The model described in this card segments one or more “person” object within an image and returns a semantic segmentation mask for all people within an image.
PeopleSemSegFormer is based on SegFormer. Segformer is a real-time state of the art transformer based semantic segmentation model. SegFormer is a simple, efficient yet powerful semantic segmentation framework which unifies Transformers with lightweight multilayer perception (MLP) decoders. It then predicts a class label for every pixel in the input image.

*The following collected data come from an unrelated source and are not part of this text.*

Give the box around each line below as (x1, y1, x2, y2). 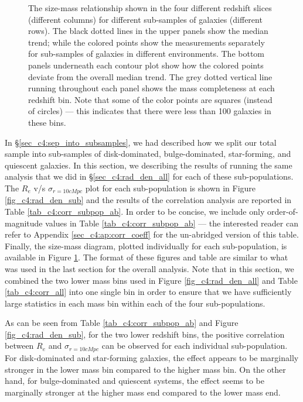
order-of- (267, 205, 298, 217)
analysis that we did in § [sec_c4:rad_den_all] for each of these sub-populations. (5, 170, 294, 183)
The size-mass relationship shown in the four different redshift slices (28, 2, 272, 13)
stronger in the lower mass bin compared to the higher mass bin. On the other (5, 363, 286, 375)
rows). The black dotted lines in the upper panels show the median (28, 25, 268, 37)
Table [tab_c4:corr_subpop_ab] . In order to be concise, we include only (5, 205, 265, 217)
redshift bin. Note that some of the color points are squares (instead (28, 93, 273, 105)
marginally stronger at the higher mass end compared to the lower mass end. (5, 386, 281, 398)
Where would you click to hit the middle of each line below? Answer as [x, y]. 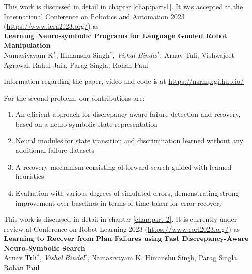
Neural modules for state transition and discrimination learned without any [129, 140]
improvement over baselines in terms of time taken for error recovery [119, 202]
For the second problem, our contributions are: [74, 97]
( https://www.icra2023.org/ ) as [51, 26]
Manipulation [27, 45]
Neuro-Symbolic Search [45, 248]
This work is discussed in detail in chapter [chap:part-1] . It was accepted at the [124, 6]
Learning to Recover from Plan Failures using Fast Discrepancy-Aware [126, 238]
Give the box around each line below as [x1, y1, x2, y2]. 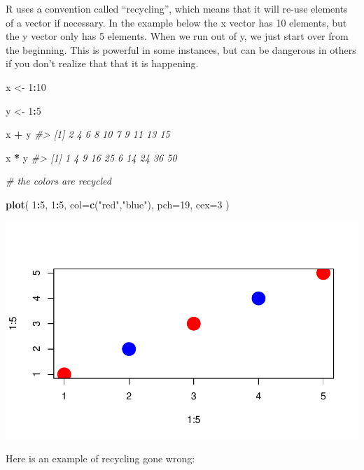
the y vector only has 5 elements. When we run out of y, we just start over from [6, 29, 349, 43]
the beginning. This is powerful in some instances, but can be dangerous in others [6, 42, 356, 57]
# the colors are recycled [6, 173, 111, 188]
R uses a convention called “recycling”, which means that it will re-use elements [6, 1, 348, 15]
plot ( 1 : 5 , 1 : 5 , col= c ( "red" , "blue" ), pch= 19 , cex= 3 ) [6, 197, 230, 211]
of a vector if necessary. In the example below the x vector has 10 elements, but [6, 15, 347, 29]
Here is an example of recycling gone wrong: [6, 450, 195, 465]
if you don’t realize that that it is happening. [6, 56, 199, 71]
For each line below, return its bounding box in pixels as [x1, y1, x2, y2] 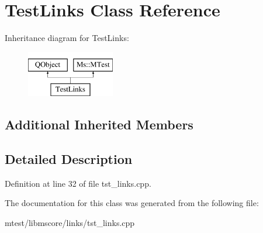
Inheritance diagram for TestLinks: [5, 32, 129, 44]
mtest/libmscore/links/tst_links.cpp [5, 217, 135, 229]
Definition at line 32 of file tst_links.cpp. [5, 177, 151, 189]
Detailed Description [5, 150, 133, 168]
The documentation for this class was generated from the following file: [5, 197, 259, 209]
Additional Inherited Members [5, 115, 193, 133]
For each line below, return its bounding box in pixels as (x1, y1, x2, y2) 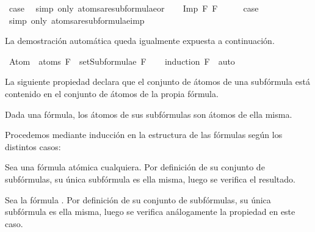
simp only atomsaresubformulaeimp (9, 13, 145, 26)
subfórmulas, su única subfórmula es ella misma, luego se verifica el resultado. (5, 172, 295, 185)
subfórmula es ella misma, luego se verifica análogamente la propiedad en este (5, 205, 295, 218)
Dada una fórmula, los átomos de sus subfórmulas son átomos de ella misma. (5, 107, 292, 120)
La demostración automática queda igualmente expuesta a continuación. (5, 34, 275, 47)
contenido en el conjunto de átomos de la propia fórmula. (5, 87, 219, 100)
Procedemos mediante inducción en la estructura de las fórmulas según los (5, 128, 283, 141)
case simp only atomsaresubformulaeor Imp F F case (9, 2, 259, 14)
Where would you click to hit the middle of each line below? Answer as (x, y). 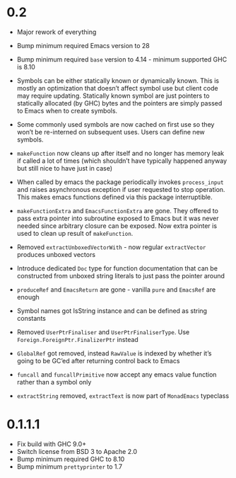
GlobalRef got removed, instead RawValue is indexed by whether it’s (114, 353)
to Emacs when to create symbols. (67, 110)
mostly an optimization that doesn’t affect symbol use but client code (117, 88)
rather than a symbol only (54, 382)
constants (31, 318)
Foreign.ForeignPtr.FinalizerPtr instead (77, 339)
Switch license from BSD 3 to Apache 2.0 (77, 451)
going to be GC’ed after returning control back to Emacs (98, 360)
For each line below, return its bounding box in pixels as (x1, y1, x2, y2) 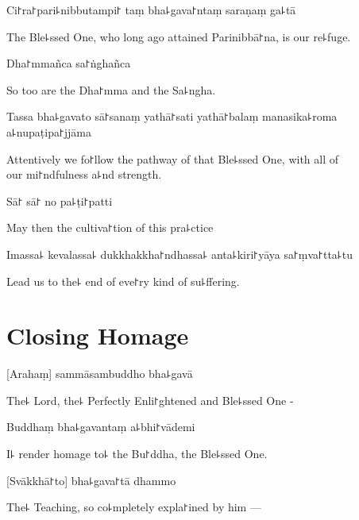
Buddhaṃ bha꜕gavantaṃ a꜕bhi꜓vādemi (6, 418, 195, 435)
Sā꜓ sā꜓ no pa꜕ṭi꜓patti (6, 192, 113, 209)
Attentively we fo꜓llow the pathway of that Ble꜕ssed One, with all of (6, 150, 339, 167)
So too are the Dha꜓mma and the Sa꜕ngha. (6, 81, 216, 98)
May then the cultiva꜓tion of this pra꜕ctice (6, 219, 214, 236)
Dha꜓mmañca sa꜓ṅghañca (6, 55, 131, 71)
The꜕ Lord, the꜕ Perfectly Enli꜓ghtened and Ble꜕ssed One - (6, 391, 294, 408)
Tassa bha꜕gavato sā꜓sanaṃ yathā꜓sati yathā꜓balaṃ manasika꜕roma (6, 108, 338, 125)

![peoplesemsegnet.jpg](https://docscontent.nvidia.com/dims4/default/da8d495/2147483647/strip/true/crop/1200x675+0+0/resize/1200x675!/quality/90/?url=https%3A%2F%2Fk3-prod-nvidia-docs.s3.us-west-2.amazonaws.com%2Fbrightspot%2Fsphinx%2F0000018e-5838-dda8-a78f-d97fcb9b0000%2Ftao%2Ftao-toolkit-archive%2F5.2.0%2F_images%2Fpeoplesemsegnet.jpg)
PeopleSemSegNet use case
The training algorithm optimizes the network to minimize the cross-entropy loss for every pixel of the mask.

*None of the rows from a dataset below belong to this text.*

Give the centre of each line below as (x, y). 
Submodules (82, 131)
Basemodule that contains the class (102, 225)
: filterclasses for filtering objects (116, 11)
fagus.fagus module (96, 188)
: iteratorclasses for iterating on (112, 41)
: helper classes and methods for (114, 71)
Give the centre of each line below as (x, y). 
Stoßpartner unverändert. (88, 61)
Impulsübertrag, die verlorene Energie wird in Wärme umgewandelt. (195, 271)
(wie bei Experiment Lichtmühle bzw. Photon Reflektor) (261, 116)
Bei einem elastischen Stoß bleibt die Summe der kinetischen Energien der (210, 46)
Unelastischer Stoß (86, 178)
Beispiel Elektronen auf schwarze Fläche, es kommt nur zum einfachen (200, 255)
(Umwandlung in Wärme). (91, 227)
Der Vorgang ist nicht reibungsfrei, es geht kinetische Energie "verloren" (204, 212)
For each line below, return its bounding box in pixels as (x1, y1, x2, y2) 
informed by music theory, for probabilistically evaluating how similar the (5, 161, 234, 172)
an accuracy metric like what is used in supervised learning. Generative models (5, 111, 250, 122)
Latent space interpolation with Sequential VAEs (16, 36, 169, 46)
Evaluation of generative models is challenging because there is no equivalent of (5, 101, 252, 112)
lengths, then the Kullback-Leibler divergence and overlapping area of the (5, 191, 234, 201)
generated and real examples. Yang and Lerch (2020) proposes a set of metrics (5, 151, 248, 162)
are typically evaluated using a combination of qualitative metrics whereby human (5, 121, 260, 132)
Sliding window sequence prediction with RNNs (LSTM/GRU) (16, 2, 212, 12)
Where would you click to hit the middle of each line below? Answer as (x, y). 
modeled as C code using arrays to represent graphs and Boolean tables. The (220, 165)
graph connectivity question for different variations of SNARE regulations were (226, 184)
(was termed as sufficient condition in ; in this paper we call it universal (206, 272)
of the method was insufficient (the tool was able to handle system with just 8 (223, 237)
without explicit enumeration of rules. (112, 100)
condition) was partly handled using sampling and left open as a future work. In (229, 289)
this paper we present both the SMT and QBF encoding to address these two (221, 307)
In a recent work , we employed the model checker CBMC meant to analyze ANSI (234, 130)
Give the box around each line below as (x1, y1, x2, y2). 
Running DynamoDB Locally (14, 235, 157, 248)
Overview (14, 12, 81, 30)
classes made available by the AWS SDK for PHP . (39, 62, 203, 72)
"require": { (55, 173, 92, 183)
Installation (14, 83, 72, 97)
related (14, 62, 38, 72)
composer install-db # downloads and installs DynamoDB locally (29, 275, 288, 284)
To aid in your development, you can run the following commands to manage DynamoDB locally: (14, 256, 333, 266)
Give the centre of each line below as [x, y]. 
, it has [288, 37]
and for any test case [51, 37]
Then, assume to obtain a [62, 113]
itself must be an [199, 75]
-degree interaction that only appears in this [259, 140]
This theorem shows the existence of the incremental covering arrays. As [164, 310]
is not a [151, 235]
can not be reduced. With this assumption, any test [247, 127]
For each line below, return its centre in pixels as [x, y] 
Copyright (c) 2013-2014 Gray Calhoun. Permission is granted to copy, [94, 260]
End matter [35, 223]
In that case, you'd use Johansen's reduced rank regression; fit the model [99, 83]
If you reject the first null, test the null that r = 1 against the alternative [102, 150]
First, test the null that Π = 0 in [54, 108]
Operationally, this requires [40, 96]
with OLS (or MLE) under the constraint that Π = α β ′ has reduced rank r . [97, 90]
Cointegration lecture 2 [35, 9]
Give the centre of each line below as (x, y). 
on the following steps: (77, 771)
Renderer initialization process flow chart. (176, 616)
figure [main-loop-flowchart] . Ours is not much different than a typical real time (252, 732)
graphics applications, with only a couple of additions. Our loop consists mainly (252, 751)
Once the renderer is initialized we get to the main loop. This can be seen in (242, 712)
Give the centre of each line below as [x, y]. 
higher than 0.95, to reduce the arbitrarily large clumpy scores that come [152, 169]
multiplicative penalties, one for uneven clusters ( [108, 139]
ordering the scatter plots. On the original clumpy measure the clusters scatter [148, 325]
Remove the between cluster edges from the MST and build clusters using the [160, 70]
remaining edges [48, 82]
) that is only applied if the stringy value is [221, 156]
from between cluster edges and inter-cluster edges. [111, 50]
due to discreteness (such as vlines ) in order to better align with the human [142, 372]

The primary use case intended for the model is segmenting urban city classes in a color (RGB) image. The model can be used to segment urban city transport/ setting from photos and videos by using appropriate video or image decoding and pre-processing. Note this model performs semantic segmentation and not instance based segmentation.
The datasheet for the model is captured in the model card hosted at NGC.